00:16:57.01 all these individuals. And then we also genotype them to
00:17:00.08 figure out what regions of the genome come from the light and dark parent.
00:17:03.06 We did this using molecular techniques. And here's the results
00:17:08.10 of that. So what this is is each one of those lines shown
00:17:11.29 here represents a chromosome. And each one of these markers is
00:17:15.14 a difference between the light and the dark parent.

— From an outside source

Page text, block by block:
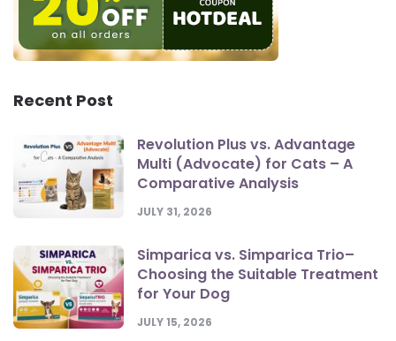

00:17:17.12 So in each one of these markers we can tell whether a particular
00:17:20.08 individual has that region of the genome comes from the dark
00:17:23.05 parent or the light parent. Then what we do is the statistical
00:17:27.05 analysis. And what we found was, there are three regions
00:17:30.22 of the genome, which I've highlighted here, that seem to
00:17:33.27 control color. That is there's genes in these regions of
00:17:36.15 the genome that control different aspects of color patterning.
00:17:39.25 And lucky for us, in each one of these regions, there's one
00:17:44.17 of these candidate genes that I mentioned earlier.
00:17:47.00 Oh, I should also mention that the differences in the size
00:17:50.12 of the arrows reflects the amount of variation that a particular
00:17:53.14 locus explains. So the Agouti locus way over here, explains
00:17:58.12 a larger proportion of variation compared to Corin, which explains
00:18:02.05 the smallest amount. So what this is telling us is that there's
00:18:06.06 3 regions of the genome, and each one of those contains
00:18:08.29 what I'll refer to as a candidate gene. So next what I'd like
00:18:12.13 to do is just tell you about what of these genes. And then I'll
00:18:15.22 summarize and tell you about all three of them at the end.
00:18:17.28 So the gene I'm going to focus on is this gene up here,
00:18:21.07 Mc1r, or the melanocortin 1 receptor. And one of the
00:18:24.26 reasons we focused on this gene is because we actually
00:18:27.13 know a lot about the structure and the function of this gene.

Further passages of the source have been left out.